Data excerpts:
════
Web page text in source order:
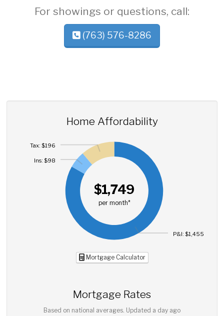
For showings or questions, call:
(763) 576-8286
Home Affordability
$1,749
per month*
P&I: $1,455
Ins: $98
Tax: $196
Mortgage Calculator
Mortgage Rates
Based on national averages. Updated a day ago
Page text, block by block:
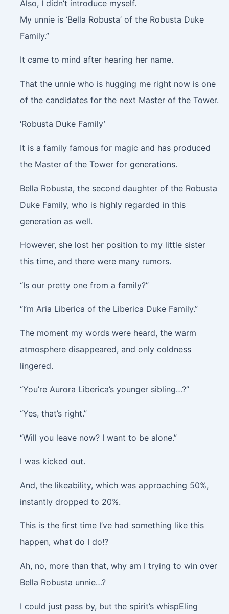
════
WHAT THE TASK REQUIRES:
Return every entry above exactly. Pictures stay out.

REPLY:
Web page text in source order:
For showings or questions, call:
(763) 576-8286
Home Affordability
$1,749
per month*
P&I: $1,455
Ins: $98
Tax: $196
Mortgage Calculator
Mortgage Rates
Based on national averages. Updated a day ago
Page text, block by block:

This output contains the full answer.